Time dragged on, and she continued through the darkness, the smoky light of the torch illuminating her way. She felt as if she were entombed, buried in the earth beneath tons of rock. The blackness of the passageways and stairwells never changed. Her torch was all she had for light. In her head, she was seeing movement and hearing noises everywhere.
I can do this, she kept telling herself.
She encountered the first strands of Druid magic not long after the passageway narrowed so far that there was only room for a single person to pass through. She detected them at once, the skills that Ahren Elessedil had imparted warning her they were in place. But in fact the strands were just that: bits and pieces of webbing that had been severed and were hanging loose and forgotten, remnants of some more elaborate magic from an earlier time. She was careful to study them only with her senses; touching them might still serve to alert the one who had placed them. She could not yet tell who that was.
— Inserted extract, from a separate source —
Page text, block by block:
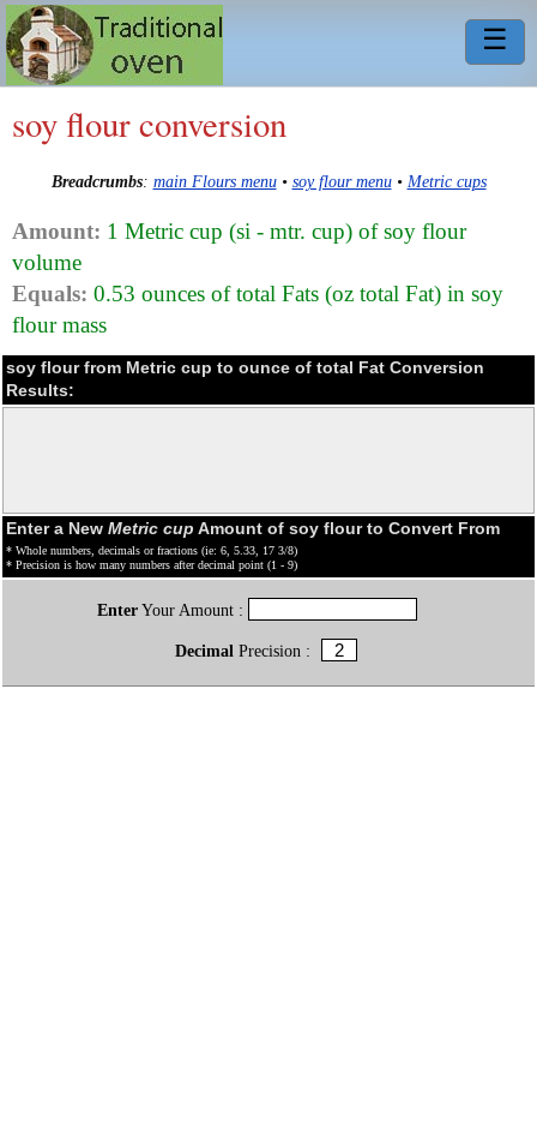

She discovered soon enough that more than one set of magic users had left imprints in those wormholes. One had visited more recently than the other and had severed the other’s earlier efforts all along the route she was following. That suggested that the second user was Shadea or one of her minions, while the earlier was Grianne Ohmsford. If magic had been used to transport the Ard Rhys into the Forbidding from her sleeping chamber, that was the way it would have happened. To reach her victim undetected, Shadea would have broken down the protective barriers Grianne had installed.
Khyber moved ahead cautiously, keeping close watch for traps, but it appeared that Shadea’s efforts to reach the Ard Rhys had been her sole concern. None of the earlier snares and warning webs had been reset.
Khyber slowed further as she realized she was getting close to her goal. The last part of the Elfstones’ vision was playing itself out in her mind, and she knew that the corridor she was following would twist and turn through the Keep’s walls a bit more before ending just ahead at the secret door leading into the sleeping chamber. She breathed a long sigh of relief, grateful to have reached her destination, even if she wasn’t sure yet what she was going to do about it.
Then she sensed the clipps.
She stopped at once, holding herself perfectly still as she sought out their hiding places. Clipps were little bits of reactive magic that magic users embedded in walls and floors and, sometimes, even in ceilings to give warning of intruders. They were not as powerful or as difficult to bypass as strands of webbing, but they were effective enough. She could tell they had been placed quite recently, a new form of magic layered over the old. Apparently Shadea had decided to protect this approach to the sleeping chamber as well.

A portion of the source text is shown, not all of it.